Je ne sais pas à quelle date est décédé Charles Virmaitre, probablement dans les années 1910 ? peut-être 1920. Si la date de naissance de 1835 que j'ai trouvée dans une notice est exacte, il avait donc entre 45 et 55 ans dans les années 1880/90, années de publication de ces ouvrages.

La plus part de ses ouvrages ont été publiés chez A. Charles ou chez L. Genonceaux ou encore Albert Savine.

Les flagellants et les flagellés de Paris.
Paris, Charles Carrington, 1902
In-8 de 92 et 302 pp.
Belle impression sur papier de Hollande.
Tirage à petit nombre (non justifié).


En 1902 il publie un ouvrage qui marquera son époque et même encore les collectionneurs-bibliophiles d'aujourd'hui : Les flagellants et les flagellés de Paris. Ouvrage de luxe publié sans doute à petit nombre (entre 500 et 750 exemplaires) par le sulfureux Charles Carrington (Paris, 13 Faubourg Montmartre). Ce livre, de format in-8, est joliment imprimé sur papier vergé de Hollande. Un beau format, un très beau papier, une belle mise en page encadrée d'un filet rouge avec décor Art Nouveau dans les angles, bref, une pure production pour bibliophile. L'ouvrage ne compte pas moins de XCII [92]-302 pages. Il sort des presses de la très énigmatique imprimerie S.I.C. (??), 104 Boulevard Voltaire à Paris.

L'ouvrage commence avec ces mots "En guise de Préface" : "Nous laissons aux savants et aux médecins aliénistes et criminologistes le soin d'étudier les aberrations du sens génésique et nous attendons toujours quelque traité où l'on montrera à nous autres profanes, n'ayant que l'éducation superficielle de la plupart des gens ordinaires, pourquoi et comment il existe un nombre très considérable de gens, doués d'une intelligence souvent au-dessus de la moyenne, qui éprouvent un plaisir singulier aboutissant à la suprême jouissance en étant fouettées ou en fouettant. Et même il y en a beaucoup qui négligent absolument toutes caresses, se contentant de la douleur ; la soumission à des fustigations plus ou moins fortes les satisfaisant complètement et remplaçant ... tout le reste."

Intéressant non ? Outre le fait qu'on peut bien se demander ce qui, entre la fin du XIXe siècle et les années folles, provoqua cet engouement pour la cravache et la fessée réglée, cet ouvrage est un pavé conséquent qui répond à bon nombre de questions ...
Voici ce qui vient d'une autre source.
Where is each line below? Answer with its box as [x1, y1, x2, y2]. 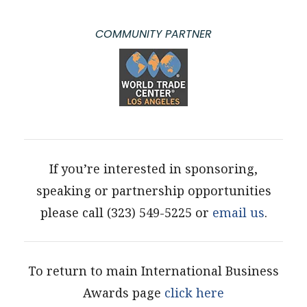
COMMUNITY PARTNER [95, 26, 212, 42]
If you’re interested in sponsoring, [49, 160, 258, 177]
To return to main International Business [28, 262, 279, 280]
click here [164, 284, 224, 302]
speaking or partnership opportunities [36, 182, 271, 199]
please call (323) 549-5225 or [40, 204, 212, 221]
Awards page [83, 284, 164, 302]
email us [212, 204, 265, 221]
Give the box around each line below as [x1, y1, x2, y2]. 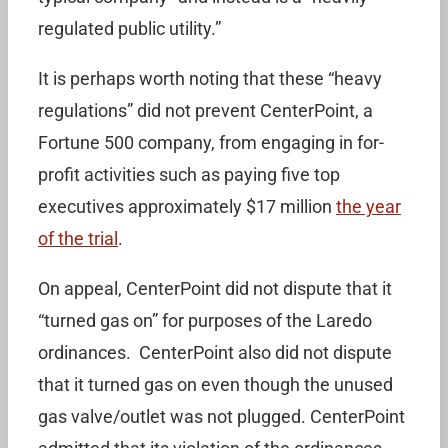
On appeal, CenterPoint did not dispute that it [38, 278, 392, 299]
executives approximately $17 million [38, 196, 336, 217]
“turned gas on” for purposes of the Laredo [38, 310, 372, 331]
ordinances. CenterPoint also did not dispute [38, 342, 392, 363]
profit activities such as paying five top [38, 164, 340, 185]
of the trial [38, 228, 118, 249]
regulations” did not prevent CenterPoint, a [38, 100, 373, 121]
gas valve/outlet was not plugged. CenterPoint [38, 406, 405, 427]
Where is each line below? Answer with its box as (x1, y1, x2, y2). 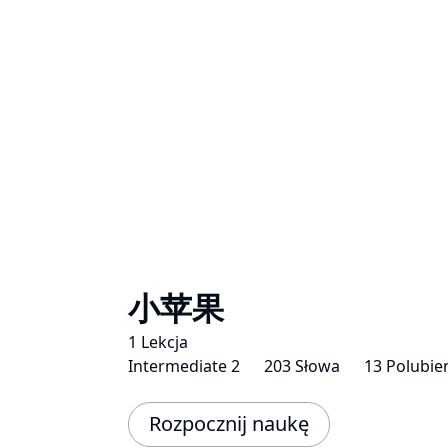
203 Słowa (264, 354, 340, 377)
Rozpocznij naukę (149, 410, 309, 438)
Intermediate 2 (128, 354, 240, 377)
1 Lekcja (128, 330, 188, 353)

Virmaitre nous dit que cette manie viendrait d'Angleterre... Je vous passerai le développement de certains chapitres, etc. Je pense que cet ouvrage, comme bon nombre d'autres alors en vente chez Carrington, ne devait pas avoir les honneurs de l'étalage et devait être vendu sinon sous le manteau, sans aucun doute sous le comptoir.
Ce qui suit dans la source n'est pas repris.